According to Figure 12a, the microwave drying process of CRES could be roughly separated into three successive stages considering the variations of drying rate constant with time and load mass. Figure 12b shows that the drying rate constant was basically negatively correlated with the load mass before 110 s, agreeing with the dependence shown by Equation (6). Thus, in this stage, the drying process was limited by external diffusion. Figure 12c shows that there was no obvious correlation between the drying rate constant and load mass from 120 s to 160 s, indicating that the drying process was controlled by both external diffusion and chemical reaction. Figure 12d shows that the drying rate constant has no clear negative correlation with load mass after 160 s. Instead, it had a certain degree of positive correlation, which was qualitatively consistent with the Arrhenius formula.
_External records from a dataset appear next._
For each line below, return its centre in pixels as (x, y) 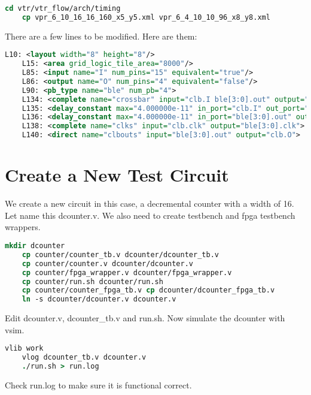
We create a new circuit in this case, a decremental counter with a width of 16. (150, 203)
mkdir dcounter (35, 246)
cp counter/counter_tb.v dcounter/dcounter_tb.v (120, 254)
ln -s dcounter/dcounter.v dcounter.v (99, 299)
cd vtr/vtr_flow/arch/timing (63, 8)
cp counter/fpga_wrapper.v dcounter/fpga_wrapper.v (127, 272)
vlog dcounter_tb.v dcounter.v (84, 358)
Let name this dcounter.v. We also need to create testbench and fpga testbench (150, 215)
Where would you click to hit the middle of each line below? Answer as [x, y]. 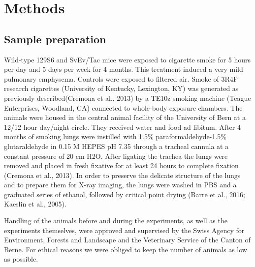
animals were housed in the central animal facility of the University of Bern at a [125, 117]
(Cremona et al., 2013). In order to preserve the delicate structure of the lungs [122, 175]
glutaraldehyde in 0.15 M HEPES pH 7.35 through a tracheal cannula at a [116, 146]
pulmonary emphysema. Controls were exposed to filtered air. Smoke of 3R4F [121, 78]
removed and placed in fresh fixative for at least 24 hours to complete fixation [121, 165]
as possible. [21, 259]
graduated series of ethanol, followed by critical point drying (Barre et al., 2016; [125, 194]
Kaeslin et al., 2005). [35, 204]
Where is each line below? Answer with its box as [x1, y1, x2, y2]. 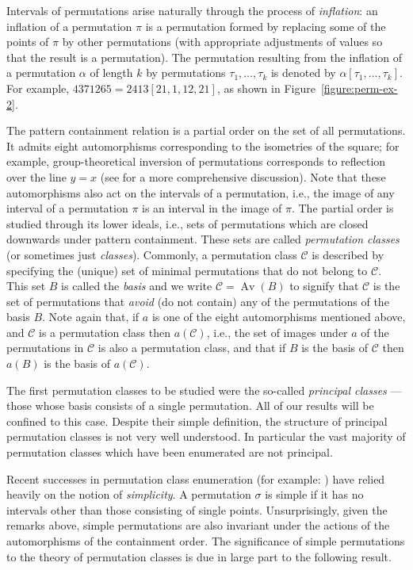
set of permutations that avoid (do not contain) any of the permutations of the [6, 293, 389, 309]
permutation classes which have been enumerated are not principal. [6, 444, 333, 461]
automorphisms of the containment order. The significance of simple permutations [6, 533, 405, 549]
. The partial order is [291, 200, 394, 216]
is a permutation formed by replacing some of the [145, 17, 386, 34]
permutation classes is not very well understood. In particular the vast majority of [6, 428, 406, 445]
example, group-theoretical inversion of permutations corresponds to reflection [6, 153, 386, 170]
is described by [312, 246, 384, 262]
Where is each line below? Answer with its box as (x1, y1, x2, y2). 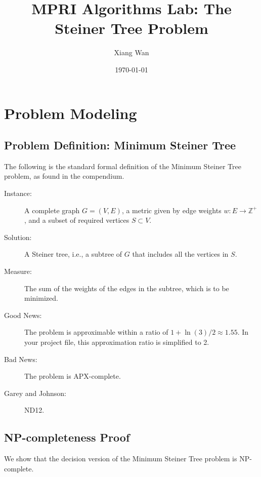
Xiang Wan (114, 47, 149, 58)
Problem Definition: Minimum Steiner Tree (4, 137, 236, 153)
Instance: (4, 188, 32, 198)
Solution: (4, 231, 32, 242)
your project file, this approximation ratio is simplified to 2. (24, 337, 209, 347)
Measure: (4, 266, 32, 276)
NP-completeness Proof (4, 429, 130, 445)
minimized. (24, 293, 58, 303)
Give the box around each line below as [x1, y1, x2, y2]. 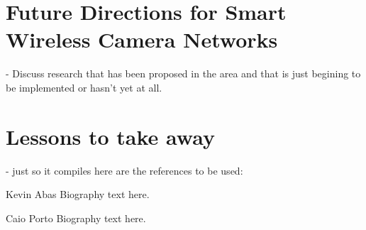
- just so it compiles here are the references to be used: [6, 163, 243, 177]
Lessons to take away [6, 121, 215, 150]
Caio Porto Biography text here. [6, 210, 146, 225]
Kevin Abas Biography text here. [6, 187, 150, 202]
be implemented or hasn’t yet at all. [6, 80, 162, 94]
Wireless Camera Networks [6, 25, 278, 54]
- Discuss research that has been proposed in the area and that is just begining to [6, 66, 361, 81]
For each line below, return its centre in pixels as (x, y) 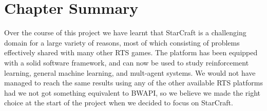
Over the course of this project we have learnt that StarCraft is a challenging (125, 32)
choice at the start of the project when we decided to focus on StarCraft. (119, 103)
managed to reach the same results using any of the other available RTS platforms (133, 83)
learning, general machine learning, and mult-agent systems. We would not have (130, 72)
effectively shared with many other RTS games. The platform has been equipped (131, 52)
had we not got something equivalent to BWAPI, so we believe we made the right (132, 92)
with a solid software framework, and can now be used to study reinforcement (127, 62)
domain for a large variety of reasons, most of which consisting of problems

It indicated that the drying process was mainly controlled by chemical reactions.

3.5. Fitting of Kinetic Models

The fitting results of kinetic models for the microwave drying process of CRES are shown in Figure 13 and

Table 7. Model fitting results of the microwave drying process.

Model	Load Mass (g)	Parameters	R2	RSS	${\mathbf{𝜒}}^2$	AIC
Modified Page	7.5	k = 0.00713, n = 2.00734	0.996	0.01968	5.788 × 10−4	−266.4
	12.5	k = 0.00717, n = 2.11124	0.997	0.01066	3.806 × 10−4	−234.3
	17.5	k = 0.00673, n = 2.30727	0.998	0.00926	3.307 × 10−4	−238.5
Midilli	7.5	a = 1.01993, b = 1.04033 × 10−4, k = 4.04004 × 10−5, n = 2.06505	0.998	0.00847	2.646 × 10−4	−292.8
	12.5	a = 1.02011, b = 9.60889 × 10−5, k = 3.01866 × 10−5, n = 2.11995	0.998	0.00537	2.066 × 10−4	−250.8
	17.5	a = 1.02095, b = 7.14532 × 10−5, k = 1.18911 × 10−5, n = 2.28123	0.999	0.00502	1.930 × 10−4	−252.9
Balbay and Sahin	7.5	a = 0.01243, b = 0.0342, k = 3.65816 × 10−5, n = 2.0911	0.998	0.00751	2.348 × 10−4	−297.1
	12.5	a = 0.01169, b = 0.03036, k = 2.41858 × 10−5, n = 2.17321	0.999	0.00528	2.030 × 10−4	−251.4
	17.5	a = −7.50411 × 10−4, b = 0.02087, k = 1.08217 × 10−5, n = 2.30206	0.999	0.00504	1.937 × 10−4	−252.7
Danish	7.5	b = 0.02988, k = 4.65995 × 10−5, n = 2.04148	0.998	0.00784	2.377 × 10−4	−297.6
	12.5	b = 0.0244, k = 3.1433 × 10−5, n = 2.11821	0.999	0.00533	1.976 × 10−4	−253.1
	17.5	b = 0.02126, k = 1.06884 × 10−5, n = 2.30461	0.999	0.00504	1.866 × 10−4	−254.7

. It was found that the Danish model fit best with the drying data among the tested kinetic models, primarily due to its high correlation coefficient and smaller chi-squared test value when the load mass increased from 7.5 g to 17.5 g.

4. Conclusions

The microwave drying kinetics of CRES were investigated with a focus on the effects of microwave power, load mass, and particle size fraction of CRES on the microwave drying rate of CRES. It was demonstrated that CRES had strong microwave absorption, contributing to a much shorter drying time and better drying performance compared with conventional drying. In comparison with conventional drying at 105 °C, the time of microwave drying at 600 W for total moisture removal was cut by 98.5%. With the increase of microwave power from 600 W to 1200 W, the average drying rate increased from 0.00297 s⁻¹ to 0.00491 s⁻¹. As the load mass increased from 7.5 g to 17.5 g, the average drying rate increased from 0.00282 s⁻¹ to 0.00340 s⁻¹. When the particle size varied from 0.15–0.3 mm to 1.25–2.5 mm, the average drying rate decreased from 0.00379 s⁻¹ to 0.00339 s⁻¹. Compared with other factors, microwave power played a more important role in microwave drying. The microwave drying process of CRES included three successive stages, whose drying rates were, respectively, limited by external diffusion (before 110 s), both external diffusion and chemical reaction (110 s–160 s), and chemical reaction (after 160 s). Among the examined kinetic models, the Danish model fit best with the microwave drying process of CRES.